Repeat the data as given. Images do not go in the copy.

BEGIN Information

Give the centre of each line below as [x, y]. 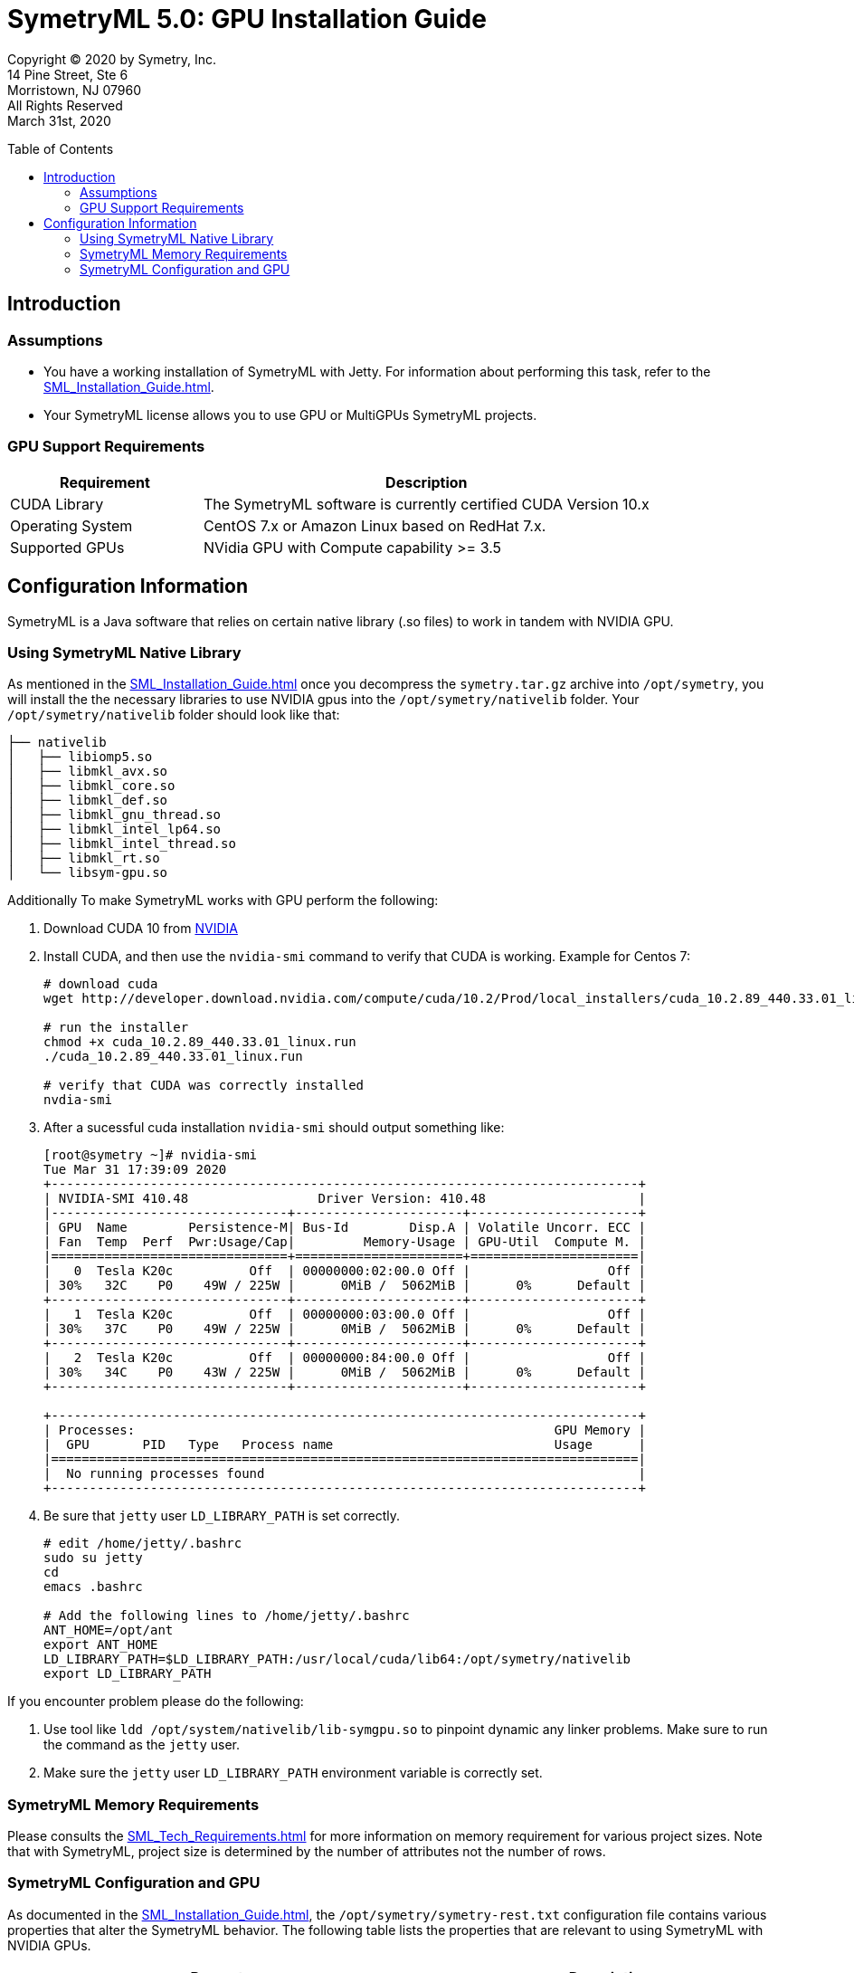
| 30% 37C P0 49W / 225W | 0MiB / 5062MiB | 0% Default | [345, 1329]
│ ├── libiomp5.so [80, 757]
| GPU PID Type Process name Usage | [345, 1445]
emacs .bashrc [93, 1587]
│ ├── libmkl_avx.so [88, 772]
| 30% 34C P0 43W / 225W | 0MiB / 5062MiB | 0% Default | [345, 1373]
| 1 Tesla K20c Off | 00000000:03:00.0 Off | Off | [345, 1315]
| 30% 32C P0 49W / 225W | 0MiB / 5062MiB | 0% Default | [345, 1286]
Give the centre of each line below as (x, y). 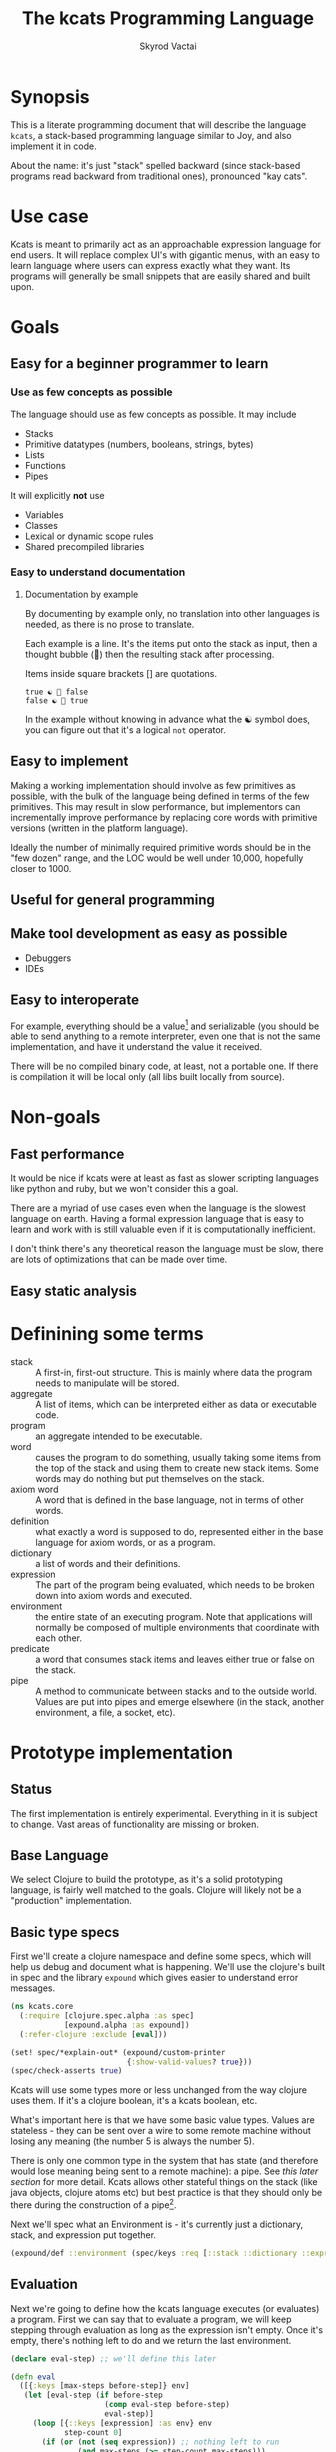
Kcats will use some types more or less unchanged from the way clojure (159, 2090)
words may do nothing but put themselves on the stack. (150, 1478)
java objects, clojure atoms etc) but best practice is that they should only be (166, 2193)
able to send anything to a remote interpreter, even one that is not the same (165, 1036)
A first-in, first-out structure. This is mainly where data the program (174, 1372)
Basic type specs (65, 1932)
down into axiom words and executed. (114, 1595)
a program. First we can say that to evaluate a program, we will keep (151, 2319)
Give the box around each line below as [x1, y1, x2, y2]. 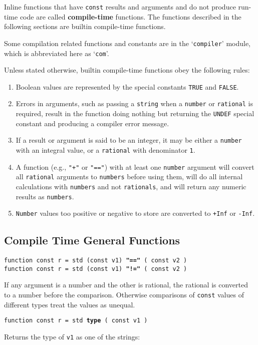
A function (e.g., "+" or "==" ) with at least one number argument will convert [16, 161, 254, 172]
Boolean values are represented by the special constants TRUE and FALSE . [16, 81, 239, 92]
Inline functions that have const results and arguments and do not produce [4, 2, 236, 12]
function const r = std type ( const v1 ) [4, 317, 148, 324]
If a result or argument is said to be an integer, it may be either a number [16, 135, 242, 145]
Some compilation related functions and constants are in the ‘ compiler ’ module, [4, 38, 251, 48]
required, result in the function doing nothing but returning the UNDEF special [16, 108, 254, 119]
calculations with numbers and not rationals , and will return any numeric [16, 181, 246, 191]
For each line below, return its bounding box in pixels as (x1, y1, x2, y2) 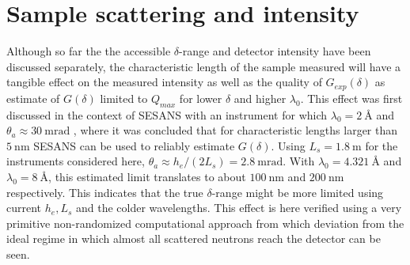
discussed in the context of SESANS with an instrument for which (6, 106, 328, 123)
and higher (233, 89, 287, 106)
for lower (179, 89, 222, 106)
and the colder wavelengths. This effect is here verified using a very (75, 199, 402, 216)
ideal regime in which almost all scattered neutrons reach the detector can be (6, 230, 381, 247)
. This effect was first (300, 89, 403, 106)
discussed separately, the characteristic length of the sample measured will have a (6, 58, 401, 74)
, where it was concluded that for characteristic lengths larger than (73, 122, 398, 138)
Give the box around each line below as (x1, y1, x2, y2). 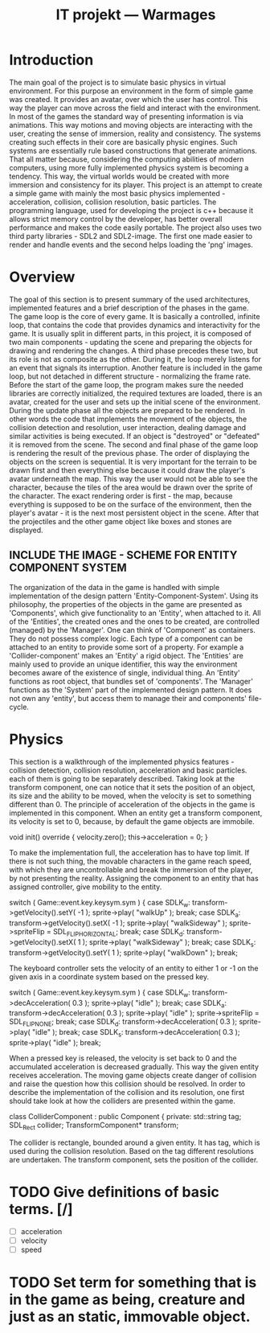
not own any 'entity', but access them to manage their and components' (9, 693, 247, 703)
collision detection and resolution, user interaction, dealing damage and (9, 422, 247, 432)
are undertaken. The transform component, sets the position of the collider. (9, 1155, 259, 1164)
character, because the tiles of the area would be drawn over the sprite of (9, 482, 253, 492)
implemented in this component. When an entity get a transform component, (9, 808, 263, 818)
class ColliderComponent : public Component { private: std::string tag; (9, 1112, 242, 1121)
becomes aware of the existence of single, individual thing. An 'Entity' (9, 667, 240, 677)
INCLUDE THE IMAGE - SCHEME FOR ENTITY (9, 548, 238, 562)
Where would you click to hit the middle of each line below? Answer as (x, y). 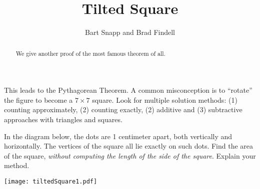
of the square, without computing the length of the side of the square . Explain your (130, 155)
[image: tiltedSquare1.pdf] (51, 181)
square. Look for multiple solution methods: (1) (165, 99)
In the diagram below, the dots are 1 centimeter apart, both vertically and (118, 136)
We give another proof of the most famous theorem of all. (90, 53)
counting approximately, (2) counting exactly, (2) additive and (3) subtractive (123, 109)
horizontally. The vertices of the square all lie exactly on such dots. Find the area (129, 146)
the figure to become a (38, 99)
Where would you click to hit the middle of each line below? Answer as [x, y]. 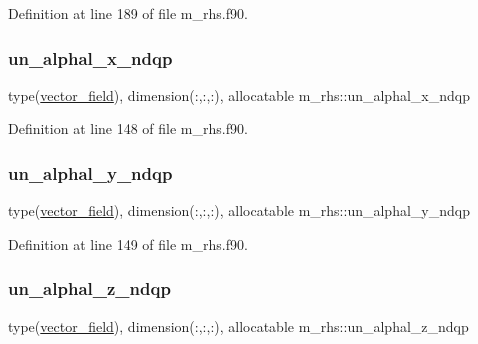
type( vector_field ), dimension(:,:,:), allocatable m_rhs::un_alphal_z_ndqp [238, 325]
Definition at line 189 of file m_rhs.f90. [128, 13]
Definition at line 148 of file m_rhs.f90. [128, 128]
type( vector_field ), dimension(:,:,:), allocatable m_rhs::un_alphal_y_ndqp [239, 210]
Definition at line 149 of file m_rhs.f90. [128, 243]
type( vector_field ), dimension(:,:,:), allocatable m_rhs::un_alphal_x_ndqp [239, 94]
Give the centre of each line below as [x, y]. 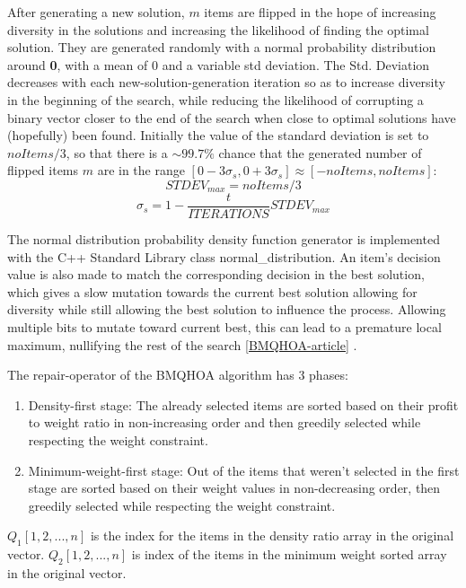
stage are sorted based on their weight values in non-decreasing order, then [234, 488]
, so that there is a [117, 152]
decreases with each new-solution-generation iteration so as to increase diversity [226, 82]
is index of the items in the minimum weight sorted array [289, 554]
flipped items [43, 170]
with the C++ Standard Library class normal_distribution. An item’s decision [224, 256]
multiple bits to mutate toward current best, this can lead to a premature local [224, 326]
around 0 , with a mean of [78, 64]

END Information

## Exercise response
Give the centre of each line below as [x, y]. 
| 30% 37C P0 49W / 225W | 0MiB / 5062MiB | 0% Default | [345, 1329]
│ ├── libiomp5.so [80, 757]
| GPU PID Type Process name Usage | [345, 1445]
emacs .bashrc [93, 1587]
│ ├── libmkl_avx.so [88, 772]
| 30% 34C P0 43W / 225W | 0MiB / 5062MiB | 0% Default | [345, 1373]
| 1 Tesla K20c Off | 00000000:03:00.0 Off | Off | [345, 1315]
| 30% 32C P0 49W / 225W | 0MiB / 5062MiB | 0% Default | [345, 1286]
Give the centre of each line below as (x, y). 
Kcats will use some types more or less unchanged from the way clojure (159, 2090)
words may do nothing but put themselves on the stack. (150, 1478)
java objects, clojure atoms etc) but best practice is that they should only be (166, 2193)
able to send anything to a remote interpreter, even one that is not the same (165, 1036)
A first-in, first-out structure. This is mainly where data the program (174, 1372)
Basic type specs (65, 1932)
down into axiom words and executed. (114, 1595)
a program. First we can say that to evaluate a program, we will keep (151, 2319)
Give the box around each line below as [x1, y1, x2, y2]. 
A function (e.g., "+" or "==" ) with at least one number argument will convert [16, 161, 254, 172]
Boolean values are represented by the special constants TRUE and FALSE . [16, 81, 239, 92]
Inline functions that have const results and arguments and do not produce [4, 2, 236, 12]
function const r = std type ( const v1 ) [4, 317, 148, 324]
If a result or argument is said to be an integer, it may be either a number [16, 135, 242, 145]
Some compilation related functions and constants are in the ‘ compiler ’ module, [4, 38, 251, 48]
required, result in the function doing nothing but returning the UNDEF special [16, 108, 254, 119]
calculations with numbers and not rationals , and will return any numeric [16, 181, 246, 191]
For each line below, return its bounding box in pixels as (x1, y1, x2, y2) 
discussed in the context of SESANS with an instrument for which (6, 106, 328, 123)
and higher (233, 89, 287, 106)
for lower (179, 89, 222, 106)
and the colder wavelengths. This effect is here verified using a very (75, 199, 402, 216)
ideal regime in which almost all scattered neutrons reach the detector can be (6, 230, 381, 247)
. This effect was first (300, 89, 403, 106)
discussed separately, the characteristic length of the sample measured will have a (6, 58, 401, 74)
, where it was concluded that for characteristic lengths larger than (73, 122, 398, 138)
Give the box around each line below as (x1, y1, x2, y2). 
not own any 'entity', but access them to manage their and components' (9, 693, 247, 703)
collision detection and resolution, user interaction, dealing damage and (9, 422, 247, 432)
are undertaken. The transform component, sets the position of the collider. (9, 1155, 259, 1164)
character, because the tiles of the area would be drawn over the sprite of (9, 482, 253, 492)
implemented in this component. When an entity get a transform component, (9, 808, 263, 818)
class ColliderComponent : public Component { private: std::string tag; (9, 1112, 242, 1121)
becomes aware of the existence of single, individual thing. An 'Entity' (9, 667, 240, 677)
INCLUDE THE IMAGE - SCHEME FOR ENTITY (9, 548, 238, 562)
Where would you click to hit the middle of each line below? Answer as (x, y). 
of the square, without computing the length of the side of the square . Explain your (130, 155)
[image: tiltedSquare1.pdf] (51, 181)
square. Look for multiple solution methods: (1) (165, 99)
In the diagram below, the dots are 1 centimeter apart, both vertically and (118, 136)
We give another proof of the most famous theorem of all. (90, 53)
counting approximately, (2) counting exactly, (2) additive and (3) subtractive (123, 109)
horizontally. The vertices of the square all lie exactly on such dots. Find the area (129, 146)
the figure to become a (38, 99)
Where would you click to hit the middle of each line below? Answer as [x, y]. 
type( vector_field ), dimension(:,:,:), allocatable m_rhs::un_alphal_z_ndqp [238, 325]
Definition at line 189 of file m_rhs.f90. [128, 13]
Definition at line 148 of file m_rhs.f90. [128, 128]
type( vector_field ), dimension(:,:,:), allocatable m_rhs::un_alphal_y_ndqp [239, 210]
Definition at line 149 of file m_rhs.f90. [128, 243]
type( vector_field ), dimension(:,:,:), allocatable m_rhs::un_alphal_x_ndqp [239, 94]
Give the centre of each line below as [x, y]. 
stage are sorted based on their weight values in non-decreasing order, then [234, 488]
, so that there is a [117, 152]
decreases with each new-solution-generation iteration so as to increase diversity [226, 82]
is index of the items in the minimum weight sorted array [289, 554]
flipped items [43, 170]
with the C++ Standard Library class normal_distribution. An item’s decision [224, 256]
multiple bits to mutate toward current best, this can lead to a premature local [224, 326]
around 0 , with a mean of [78, 64]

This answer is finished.